Records from a data collection ->
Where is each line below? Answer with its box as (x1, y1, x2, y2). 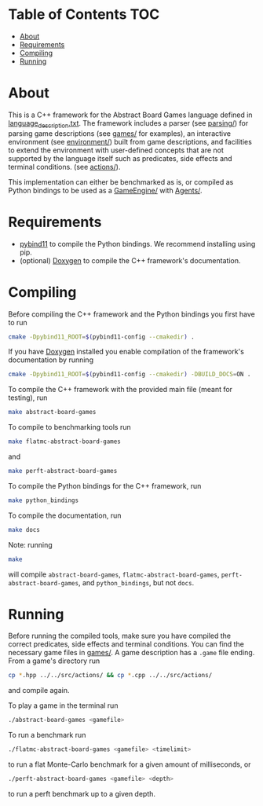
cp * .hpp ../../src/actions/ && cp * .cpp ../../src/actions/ (8, 672, 213, 680)
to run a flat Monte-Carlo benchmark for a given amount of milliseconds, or (8, 760, 251, 769)
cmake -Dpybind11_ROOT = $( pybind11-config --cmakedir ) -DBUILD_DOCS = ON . (8, 371, 251, 379)
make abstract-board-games (8, 408, 97, 416)
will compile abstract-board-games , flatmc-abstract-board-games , (8, 570, 220, 579)
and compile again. (8, 686, 70, 695)
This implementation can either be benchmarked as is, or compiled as (8, 177, 234, 186)
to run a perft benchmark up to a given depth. (8, 789, 155, 798)
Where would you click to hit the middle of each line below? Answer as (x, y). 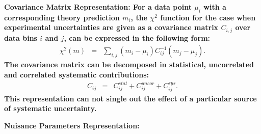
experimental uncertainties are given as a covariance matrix (111, 27)
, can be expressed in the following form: (137, 37)
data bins (21, 37)
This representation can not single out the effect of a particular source (130, 98)
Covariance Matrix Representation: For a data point (98, 7)
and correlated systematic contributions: (76, 75)
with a (215, 7)
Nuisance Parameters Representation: (72, 125)
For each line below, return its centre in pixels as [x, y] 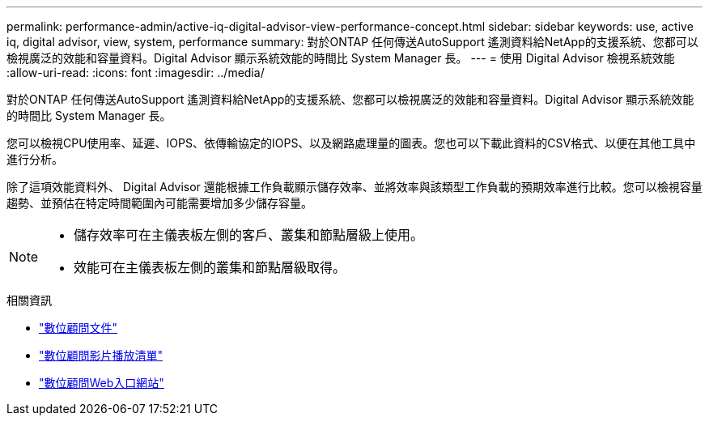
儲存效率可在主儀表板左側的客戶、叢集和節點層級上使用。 [249, 235]
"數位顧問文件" [79, 328]
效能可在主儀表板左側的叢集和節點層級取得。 [210, 267]
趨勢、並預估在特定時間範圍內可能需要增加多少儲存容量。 [159, 203]
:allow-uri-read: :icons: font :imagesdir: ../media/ [136, 72]
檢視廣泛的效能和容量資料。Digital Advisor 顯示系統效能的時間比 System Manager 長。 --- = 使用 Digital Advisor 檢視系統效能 [341, 58]
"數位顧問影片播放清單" [101, 355]
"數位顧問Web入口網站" [102, 383]
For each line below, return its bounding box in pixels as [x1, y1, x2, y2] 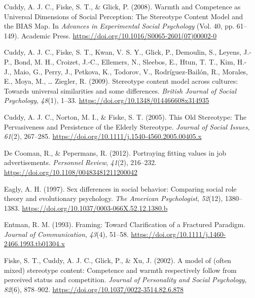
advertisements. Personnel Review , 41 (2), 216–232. [4, 157, 157, 167]
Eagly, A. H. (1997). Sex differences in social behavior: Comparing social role [4, 183, 237, 194]
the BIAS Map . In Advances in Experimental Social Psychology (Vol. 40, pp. [4, 21, 235, 31]
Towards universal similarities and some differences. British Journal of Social [4, 85, 236, 96]
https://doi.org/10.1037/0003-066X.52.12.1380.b [22, 202, 168, 213]
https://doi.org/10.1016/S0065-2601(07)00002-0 [73, 30, 217, 40]
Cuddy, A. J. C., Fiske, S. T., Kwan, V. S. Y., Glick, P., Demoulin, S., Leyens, [4, 47, 242, 57]
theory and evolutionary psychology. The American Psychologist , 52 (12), [4, 193, 223, 203]
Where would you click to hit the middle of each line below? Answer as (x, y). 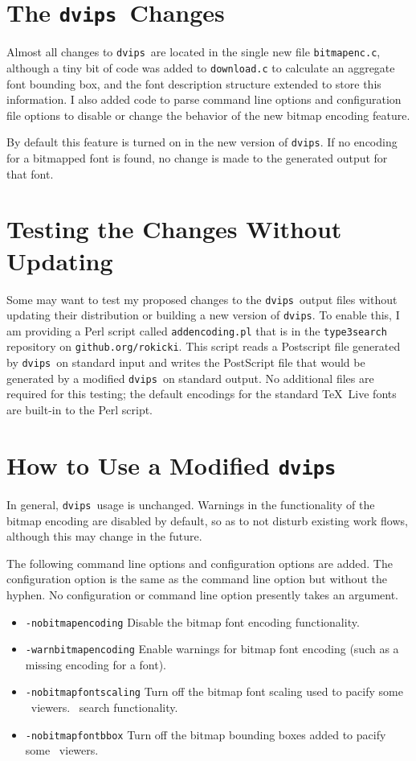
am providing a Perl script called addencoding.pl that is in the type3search (197, 330)
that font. (30, 173)
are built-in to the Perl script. (80, 410)
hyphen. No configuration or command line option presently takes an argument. (203, 594)
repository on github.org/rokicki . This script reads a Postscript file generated (204, 346)
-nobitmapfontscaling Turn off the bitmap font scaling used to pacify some (214, 691)
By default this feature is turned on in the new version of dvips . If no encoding (202, 142)
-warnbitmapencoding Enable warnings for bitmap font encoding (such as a (212, 649)
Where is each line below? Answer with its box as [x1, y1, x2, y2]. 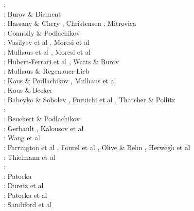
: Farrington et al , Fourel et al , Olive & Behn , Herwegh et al [3, 142, 190, 152]
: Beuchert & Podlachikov [3, 114, 80, 124]
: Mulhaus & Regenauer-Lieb [3, 66, 89, 76]
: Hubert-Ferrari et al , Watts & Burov [3, 56, 119, 66]
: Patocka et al [3, 190, 47, 200]
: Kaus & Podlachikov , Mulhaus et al [3, 75, 116, 85]
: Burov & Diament [3, 8, 61, 19]
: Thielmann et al [3, 152, 55, 162]
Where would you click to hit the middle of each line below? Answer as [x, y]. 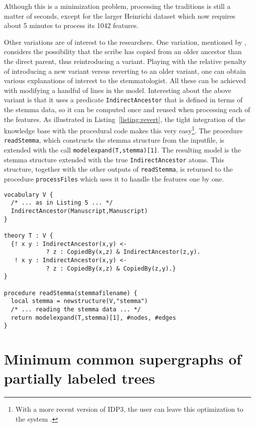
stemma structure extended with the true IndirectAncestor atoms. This [114, 159]
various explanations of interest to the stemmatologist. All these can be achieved [125, 80]
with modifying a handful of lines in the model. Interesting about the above [118, 90]
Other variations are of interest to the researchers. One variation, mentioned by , [125, 42]
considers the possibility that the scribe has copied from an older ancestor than [123, 51]
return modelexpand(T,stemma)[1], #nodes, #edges [93, 318]
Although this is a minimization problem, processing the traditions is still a [117, 6]
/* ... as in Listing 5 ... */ [62, 203]
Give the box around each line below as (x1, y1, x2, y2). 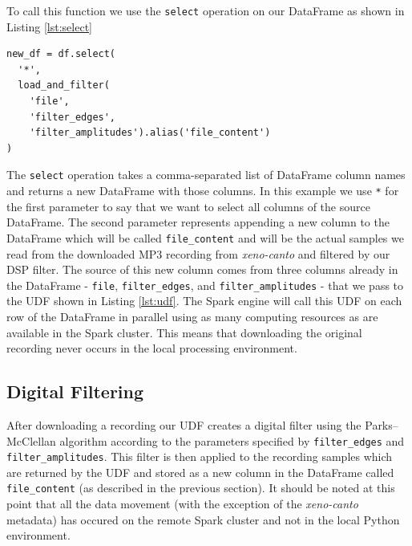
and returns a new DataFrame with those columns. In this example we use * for (6, 182, 399, 199)
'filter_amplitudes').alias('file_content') (29, 127, 271, 139)
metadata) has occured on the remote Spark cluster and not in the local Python (6, 511, 400, 528)
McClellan (6, 432, 56, 449)
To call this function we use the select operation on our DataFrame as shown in (6, 2, 405, 18)
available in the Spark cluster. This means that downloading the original (6, 324, 362, 340)
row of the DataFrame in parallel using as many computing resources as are (6, 308, 378, 324)
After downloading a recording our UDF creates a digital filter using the (6, 416, 362, 433)
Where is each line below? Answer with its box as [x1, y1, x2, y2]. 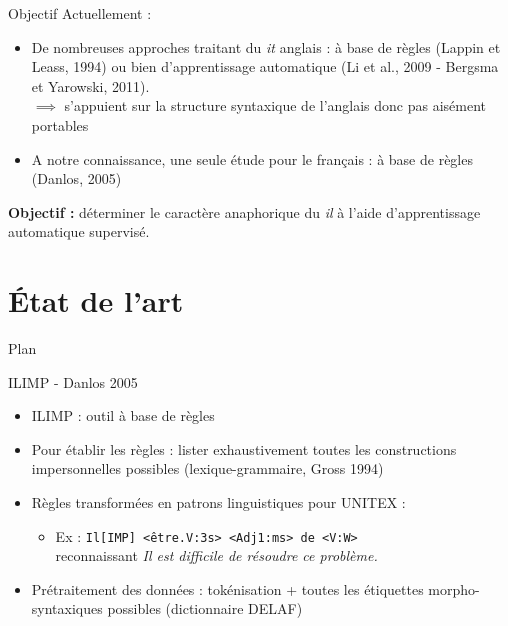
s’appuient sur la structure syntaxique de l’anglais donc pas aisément [64, 95, 487, 116]
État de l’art [8, 280, 184, 321]
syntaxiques [31, 598, 103, 619]
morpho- [428, 578, 480, 599]
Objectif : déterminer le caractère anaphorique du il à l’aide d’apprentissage [8, 201, 481, 222]
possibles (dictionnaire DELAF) [107, 598, 303, 619]
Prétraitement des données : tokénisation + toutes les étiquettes [31, 578, 424, 599]
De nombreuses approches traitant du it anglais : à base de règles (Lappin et [31, 36, 501, 57]
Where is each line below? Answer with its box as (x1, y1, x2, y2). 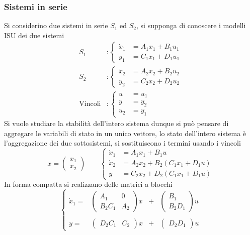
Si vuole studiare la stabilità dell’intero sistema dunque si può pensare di (4, 118, 229, 129)
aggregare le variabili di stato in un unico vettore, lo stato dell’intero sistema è (4, 128, 246, 138)
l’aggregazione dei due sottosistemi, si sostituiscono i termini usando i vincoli (4, 138, 241, 148)
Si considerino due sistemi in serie (4, 20, 108, 31)
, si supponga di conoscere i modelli (136, 20, 246, 31)
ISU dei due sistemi (4, 30, 64, 40)
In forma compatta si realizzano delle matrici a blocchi (4, 179, 173, 189)
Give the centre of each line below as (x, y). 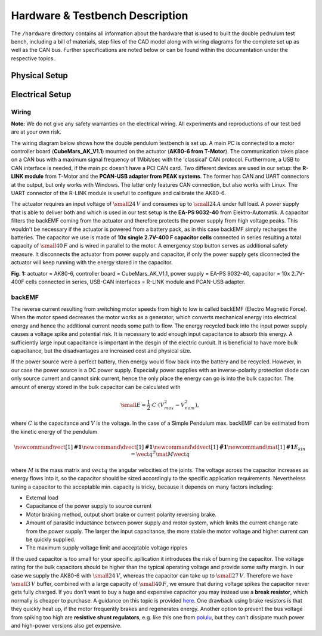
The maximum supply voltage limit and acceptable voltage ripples (107, 548)
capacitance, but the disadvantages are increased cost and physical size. (101, 351)
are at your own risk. (36, 132)
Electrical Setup (41, 95)
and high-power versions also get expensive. (66, 625)
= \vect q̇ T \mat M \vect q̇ (160, 454)
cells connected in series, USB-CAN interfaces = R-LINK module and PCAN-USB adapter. (135, 282)
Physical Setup (40, 75)
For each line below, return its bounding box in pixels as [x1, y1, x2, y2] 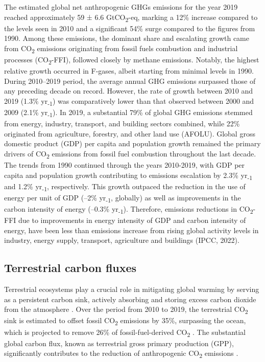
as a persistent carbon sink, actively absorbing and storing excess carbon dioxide [4, 293, 256, 304]
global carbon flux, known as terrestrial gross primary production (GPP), [4, 337, 234, 348]
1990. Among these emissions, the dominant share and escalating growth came [4, 33, 249, 43]
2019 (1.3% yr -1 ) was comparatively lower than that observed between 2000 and [4, 95, 254, 107]
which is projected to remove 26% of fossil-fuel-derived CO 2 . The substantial [4, 326, 246, 338]
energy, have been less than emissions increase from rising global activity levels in [4, 224, 259, 235]
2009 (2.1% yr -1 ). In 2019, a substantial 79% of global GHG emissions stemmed [4, 107, 253, 119]
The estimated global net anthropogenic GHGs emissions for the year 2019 [4, 2, 238, 12]
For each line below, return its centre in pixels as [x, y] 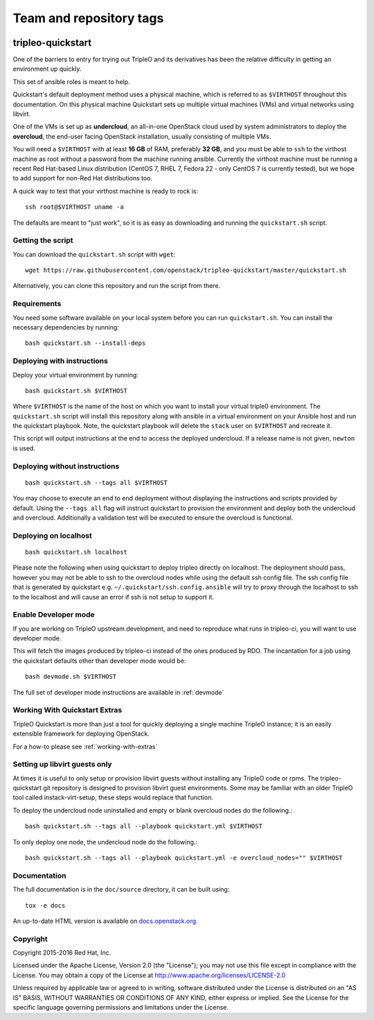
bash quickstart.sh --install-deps [86, 343]
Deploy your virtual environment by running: [75, 375]
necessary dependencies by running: [66, 327]
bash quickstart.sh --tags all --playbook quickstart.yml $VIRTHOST [144, 826]
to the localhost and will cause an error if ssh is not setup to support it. [114, 597]
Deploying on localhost [53, 536]
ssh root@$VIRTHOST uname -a [74, 207]
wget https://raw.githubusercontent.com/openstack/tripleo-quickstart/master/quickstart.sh [186, 270]
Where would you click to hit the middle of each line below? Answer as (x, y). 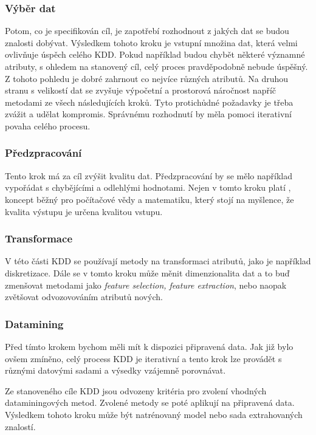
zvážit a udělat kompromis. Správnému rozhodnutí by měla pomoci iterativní (148, 114)
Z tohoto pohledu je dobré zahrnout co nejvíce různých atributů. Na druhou (147, 78)
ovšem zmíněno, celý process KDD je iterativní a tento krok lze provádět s (143, 358)
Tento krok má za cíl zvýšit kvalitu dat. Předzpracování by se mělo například (149, 175)
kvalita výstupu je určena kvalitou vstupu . (84, 211)
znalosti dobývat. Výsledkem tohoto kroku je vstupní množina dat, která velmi (151, 42)
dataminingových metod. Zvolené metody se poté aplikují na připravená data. (150, 402)
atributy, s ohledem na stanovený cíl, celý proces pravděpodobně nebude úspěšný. (156, 66)
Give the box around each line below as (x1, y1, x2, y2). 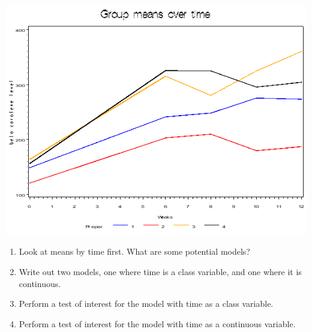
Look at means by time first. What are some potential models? (19, 245, 250, 258)
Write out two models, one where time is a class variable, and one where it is (19, 265, 302, 277)
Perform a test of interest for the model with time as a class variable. (19, 297, 274, 310)
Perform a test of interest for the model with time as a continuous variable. (19, 317, 296, 330)
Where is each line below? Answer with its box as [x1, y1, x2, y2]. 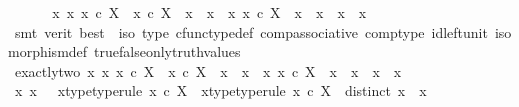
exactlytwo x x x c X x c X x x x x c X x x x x [14, 60, 402, 81]
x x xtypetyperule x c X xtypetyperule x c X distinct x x [14, 80, 427, 101]
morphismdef [8, 41, 88, 62]
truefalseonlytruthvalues [94, 41, 241, 62]
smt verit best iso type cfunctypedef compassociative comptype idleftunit [14, 21, 488, 42]
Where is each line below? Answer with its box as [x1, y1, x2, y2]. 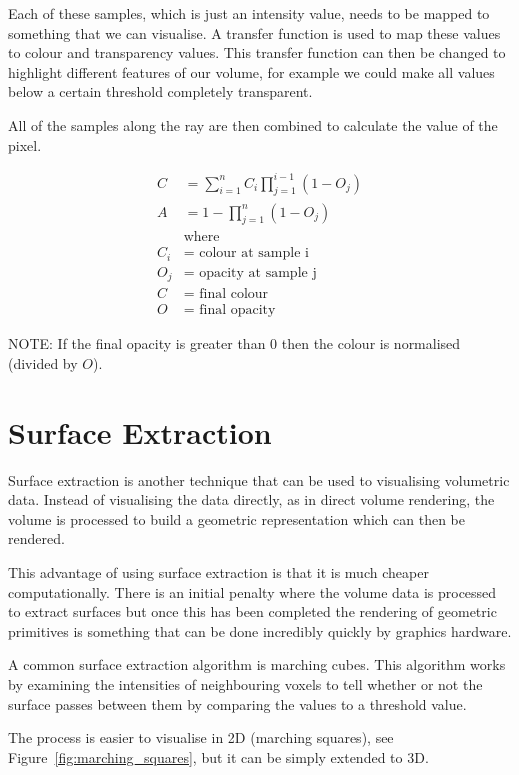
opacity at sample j [199, 265, 317, 280]
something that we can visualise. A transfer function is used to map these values [8, 22, 501, 43]
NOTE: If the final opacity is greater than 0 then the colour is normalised [8, 333, 461, 354]
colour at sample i [199, 246, 309, 261]
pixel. [8, 134, 42, 155]
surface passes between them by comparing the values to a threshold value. [8, 693, 467, 714]
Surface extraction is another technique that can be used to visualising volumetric [8, 469, 510, 490]
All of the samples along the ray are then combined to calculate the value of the [8, 114, 498, 135]
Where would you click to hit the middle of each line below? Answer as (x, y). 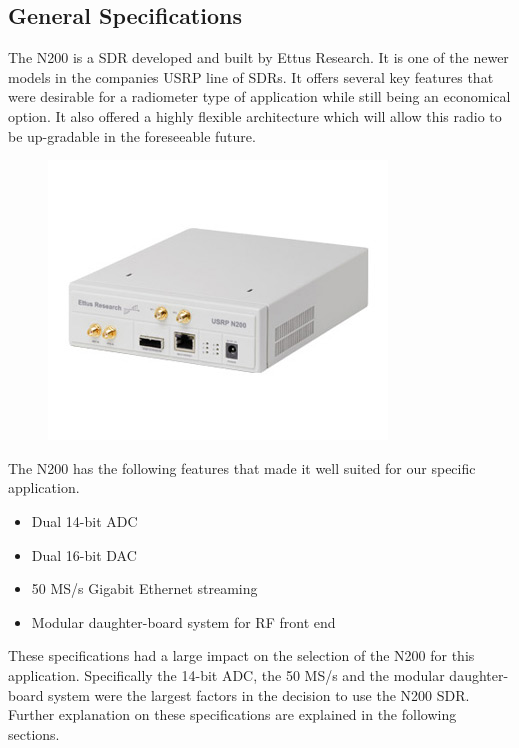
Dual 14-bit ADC (84, 520)
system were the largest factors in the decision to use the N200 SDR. (259, 694)
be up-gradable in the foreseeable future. (132, 135)
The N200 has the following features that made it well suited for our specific (242, 467)
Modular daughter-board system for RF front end (183, 621)
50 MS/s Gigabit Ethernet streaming (144, 588)
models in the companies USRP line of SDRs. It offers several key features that (251, 76)
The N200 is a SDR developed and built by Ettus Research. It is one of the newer (258, 57)

ACTIVITY -> Say how many lines above hold the word "given", giving only the count.

TASK RESULT -> 3